THE MOSQUITO COAST

"The Mosquito Coast" reunites Harrison Ford and Peter Weir after "Witness," for which they both received Academy Award nominations. Ford's performance may make him a dark horse for such a nomination in this long-anticipated film however, Weir is unlikely to receive similar accolade. Best box-office prospects for this clamorous Warner Bros. release may be a few years down the road - whenever the country returns to a 60s-type, anti-establishment period. Right now, word of mouth will be poisonous.

Based on Paul Theroux's well-regarded 1982 novel, this film adaptation has brought to the screen some of the least appealing parts of the book's lead character, a brilliant but iconoclastic inventor. He rages against the phoniness of American life: neon, fast food, TV, pollution, crime and phony evangelism - in short, all the old and usual suspects. These may have been timely villains back when Jessica Mitford first wrote about planned obsolescence in the 1950s, but now they're just tired subjects. And, in Paul Schrader's heavy-verbiage screenplay they're just plain annoying.

On and on, a Hawaiian-shirted Ford spouts the evils of double-digit inflation and plastic consumerism. He's so fanatic about it, he's uprooted his family from their pastoral home home and lugged them off to a primitive jungle coast. He's filled with cockeyed, romantic notions on building a jungle utopia for himself and his family.

In this decision, as in all other decisions, the family, including his dutiful supportive wife (Helen Mirren), two sons (River Phoenix, Conrad Roberts) and twin daughers (Hilary Gordon, Rebecca Gordon) don't have any choice. Despite his sometimes brilliant and idiosyncratic observations on society, Ford's a complete dolt with people. For him, the pulleys, ropes and levers he ingeniously rigs up for his numerous inventions are the stuff of life. He even talks of his machinery in anthropomorphic terms - the kidneys of the system, etc.

Although Schrader has pitched his lead character with the shrillest of tones, he has distilled with some distinction the high comic spirit of much of the novel. Ford's existential determination to build a gigantic ice machine within the bowels of a primitive jungle is a wonderfully inspired screwball calling. The odd and bulky mechanism protruding from the foliage, dumping ice blocks into a jungle stream is a true and goofy philosophical symbol.

"Mosquito Coast" rambles on throughout, much like an out-of-control musical, as Ford exhorts his family and a swarm of happy natives in their construction of his jungle paradise. As they hammer, chop and drudge away, he rants at them about the evils of corporate America. And, this never lets up - the same points keep getting made and made.

Ford, it is clear, is just plain off-his-rocker. He's authoritarian, belligerent and insensitive - as unsympathetic a protagonist as you'll find.
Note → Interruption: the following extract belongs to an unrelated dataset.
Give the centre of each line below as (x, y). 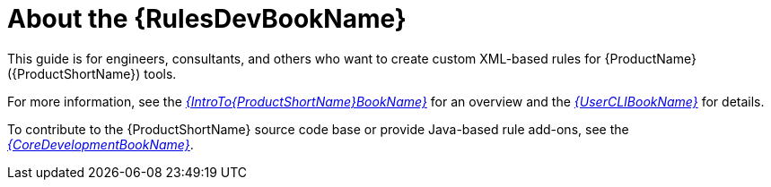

Why his wife (Mirren) just doesn't up and leave him is perplexing - surely this role takes the cake for passivity in a major female lead.

Through a voice-over, Schrader and Weir have attempted to distance the audience from Ford; in essence, to bring the audience into the family by making River Phoneix their surrogate. It doesn't work - the character is simply too overpowering and obnoxious.

To his credit, Harrison Ford gives a strong and inspired performance; yet, it is so forceful and unrelenting under Weir's atonal direction that it has capsized the whole film.

Among other performers, River Phoenix is outstanding as the perceptive oldest son, while Helen Mirren is shackled by her anemic role as Ford's beleaguered wife.

Technical credits in this Jerome Hellman production are not surprisingly excellent, in particular John Seale's broad-scaled photography and John Stoddart's beamed-off-center production design attest to Weir's impeccable visual eye.